Eli Hall posted on Facebook a link to the video and wrote: "Hardest video I think I've ever had to watch. Here is my little bro being beaten by cops. He's literally begging for them to stop. Luckily he wasn't shot."
Leon Hall had recently been released from the Salt Lake County Jail after serving time for violating terms of a previous jail release, according to Utah state court records. A warrant was issued for his arrest on Jan. 27 for failing to appear in court on a charge of criminal mischief.
In 2014, Hall was convicted of interfering with an arresting officer, a class B misdemeanor. In 2013, he pleaded guilty to DUI and no contest with failing to remain at the scene of an accident involving an injury. A Breathalyzer test administered during his arrest showed Hall's blood-alcohol level was more than twice the legal limit.
Hall also pleaded guilty to public intoxication in 2011, according to court records. It was a few weeks later that Hall was in the news after allegedly being assaulted by a group of men shouting what he said were gay slurs at him as he walked home from Club Sound, 579 W. 200 South. The group punched him and kicked his head into a curb, resulting in serious injuries that required jaw surgery, he said.
Hall's brother stated on Facebook that his brother had not been the same since that assault.

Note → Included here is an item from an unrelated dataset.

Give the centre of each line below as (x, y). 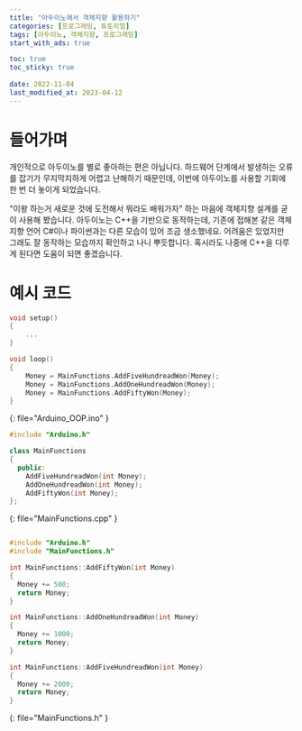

"Leon has never been even remotely the same after being severely gay bashed a few years back. For those of you who personally know him, I'm sure you're aware that he has serious brain damage after that brutal beating and has been diagnosed with schizophrenia. He needs mental help, not jail time. Please, if you can spare five minutes of your day, call the Salt Lake City Police Department and let them know this. He is not in the right state of mind and should be treated as such."
Michael Aaron, the publisher of Q-Salt Lake who posted the video on its YouTube channel, knows Leon Hall and said it wasn't unusual for him to come to his house at all hours of the night. He said he was unsure if Hall suffers from a mental illness or is still reeling from the effects of the so-called "curb-check" attack in 2011, or if Hall may have been under the influence of something Tuesday night.